Personal information
- Full name: Richard James Mann
- Born: 26 September 1982 (age 43) Ipswich, Suffolk, England
- Batting: Left-handed
- Bowling: Right-arm off break

Domestic team information
- 2003–2005: Cambridge University
- 2003: Cambridge UCCE

Career statistics
| Competition | First-class |
| Matches | 5 |
| Runs scored | 216 |
| Batting average | 24.00 |
| 100s/50s | –/2 |
| Top score | 63 |
| Catches/stumpings | 5/– |
- Source: Cricinfo, 3 September 2020

= Richard Mann (cricketer) =

English cricketer (born 1982)

Richard James Mann (born 26 September 1982) is an English former first-class cricketer.

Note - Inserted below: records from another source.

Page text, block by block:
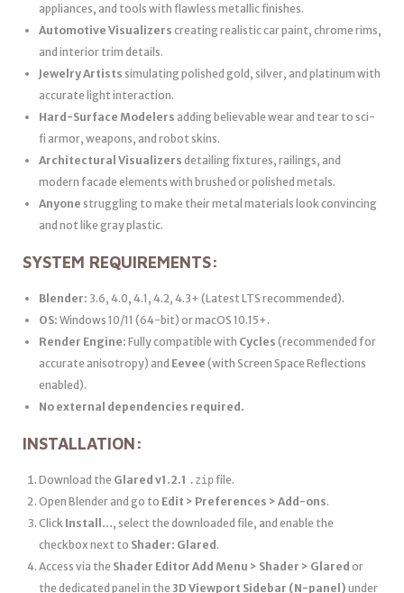
appliances, and tools with flawless metallic finishes.
Automotive Visualizers creating realistic car paint, chrome rims,
and interior trim details.
Jewelry Artists simulating polished gold, silver, and platinum with
accurate light interaction.
Hard-Surface Modelers adding believable wear and tear to sci-
fi armor, weapons, and robot skins.
Architectural Visualizers detailing fixtures, railings, and
modern facade elements with brushed or polished metals.
Anyone struggling to make their metal materials look convincing
and not like gray plastic.
SYSTEM REQUIREMENTS:
Blender: 3.6, 4.0, 4.1, 4.2, 4.3+ (Latest LTS recommended).
OS: Windows 10/11 (64-bit) or macOS 10.15+.
Render Engine: Fully compatible with Cycles (recommended for
accurate anisotropy) and Eevee (with Screen Space Reflections
enabled).
No external dependencies required.
INSTALLATION:
Download the Glared v1.2.1 .zipfile.
Open Blender and go to Edit > Preferences > Add-ons.
Click Install…, select the downloaded file, and enable the
checkbox next to Shader: Glared .
Access via the Shader Editor Add Menu > Shader > Glared or
the dedicated panel in the 3D Viewport Sidebar (N-panel) under
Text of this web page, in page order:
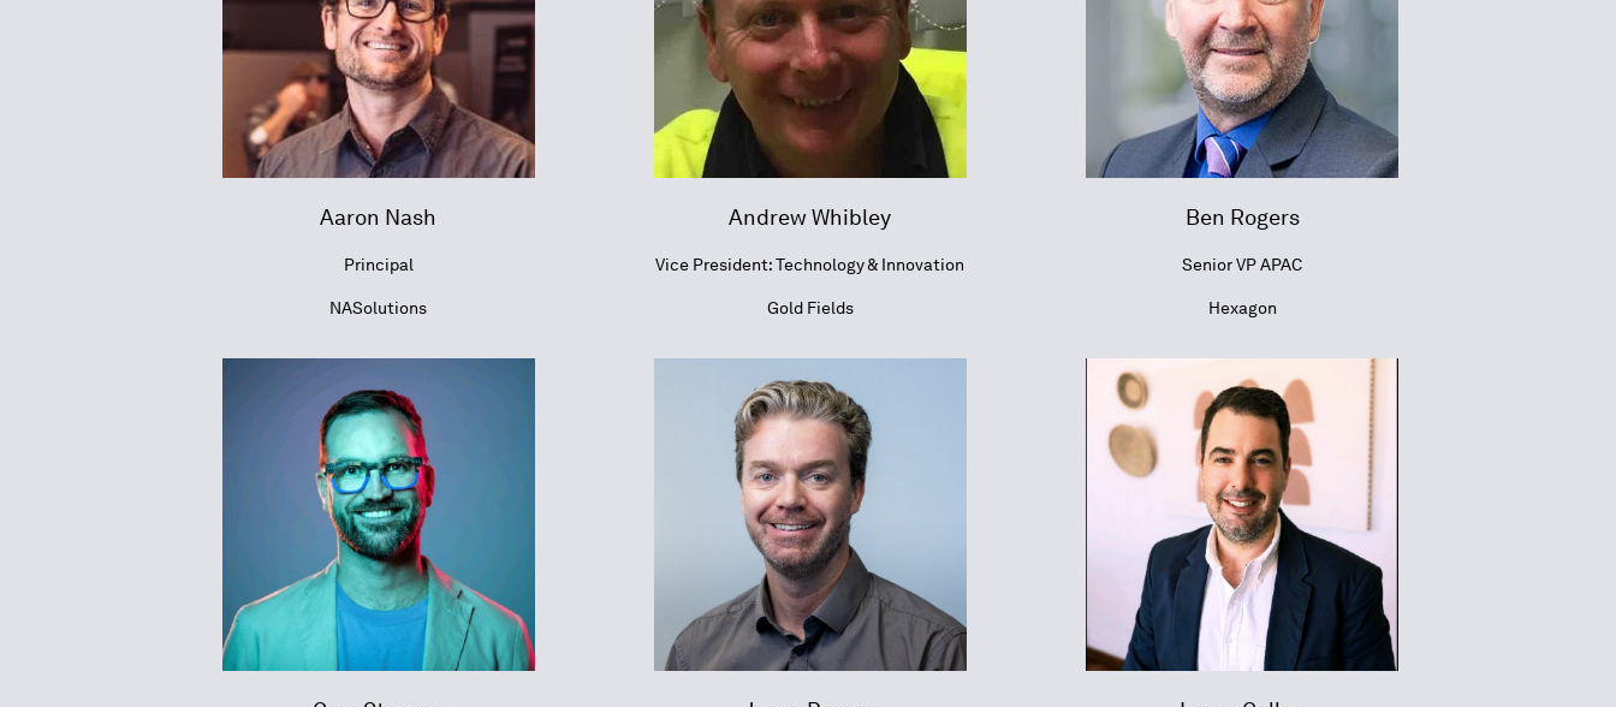
Aaron Nash
Principal
NASolutions
Andrew Whibley
Vice President: Technology & Innovation
Gold Fields
Ben Rogers
Senior VP APAC
Hexagon
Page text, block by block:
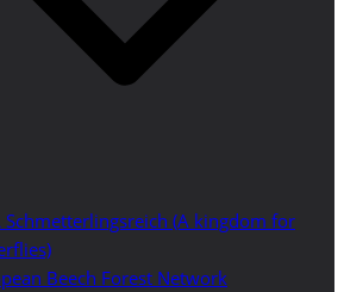
Schmetterlingsreich (A kingdom for
Beech Forest Network
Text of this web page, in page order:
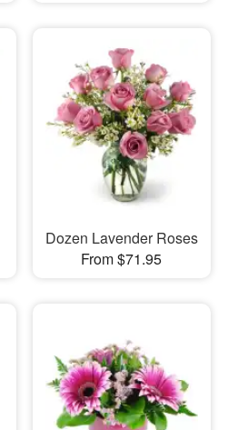
Dozen Lavender Roses
From $71.95
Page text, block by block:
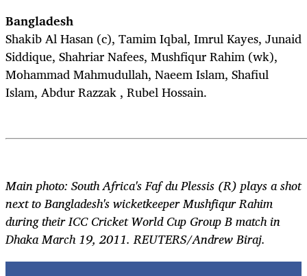
Bangladesh
Shakib Al Hasan (c), Tamim Iqbal, Imrul Kayes, Junaid
Siddique, Shahriar Nafees, Mushfiqur Rahim (wk),
Mohammad Mahmudullah, Naeem Islam, Shafiul
Islam, Abdur Razzak , Rubel Hossain.
Main photo: South Africa's Faf du Plessis (R) plays a shot
next to Bangladesh's wicketkeeper Mushfiqur Rahim
during their ICC Cricket World Cup Group B match in
Dhaka March 19, 2011. REUTERS/Andrew Biraj.
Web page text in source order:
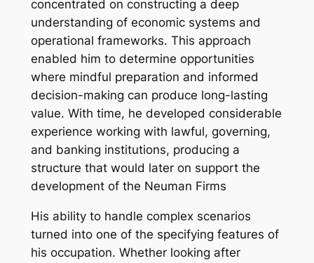
concentrated on constructing a deep
understanding of economic systems and
operational frameworks. This approach
enabled him to determine opportunities
where mindful preparation and informed
decision-making can produce long-lasting
value. With time, he developed considerable
experience working with lawful, governing,
and banking institutions, producing a
structure that would later on support the
development of the Neuman Firms
His ability to handle complex scenarios
turned into one of the specifying features of
his occupation. Whether looking after
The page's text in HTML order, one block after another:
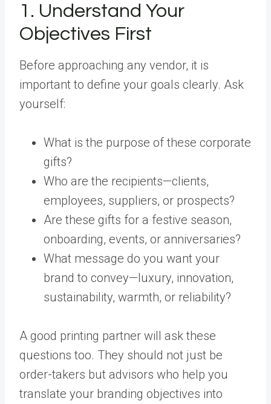
1. Understand Your
Objectives First
Before approaching any vendor, it is
important to define your goals clearly. Ask
yourself:
What is the purpose of these corporate
gifts?
Who are the recipients—clients,
employees, suppliers, or prospects?
Are these gifts for a festive season,
onboarding, events, or anniversaries?
What message do you want your
brand to convey—luxury, innovation,
sustainability, warmth, or reliability?
A good printing partner will ask these
questions too. They should not just be
order-takers but advisors who help you
translate your branding objectives into

Mann was born at Ipswich in September 1982. He was educated at Ipswich School, before going up to St John's College, Cambridge. While studying at Cambridge, he made three first-class appearances for Cambridge University against Oxford University in The University Matches of 2003, 2004 and 2005. He scored 150 runs in these matches, making two half centuries with a high score of 63. In addition to playing first-class cricket for Cambridge University, Mann also made two appearances in 2003 for Cambridge UCCE against Essex and Kent.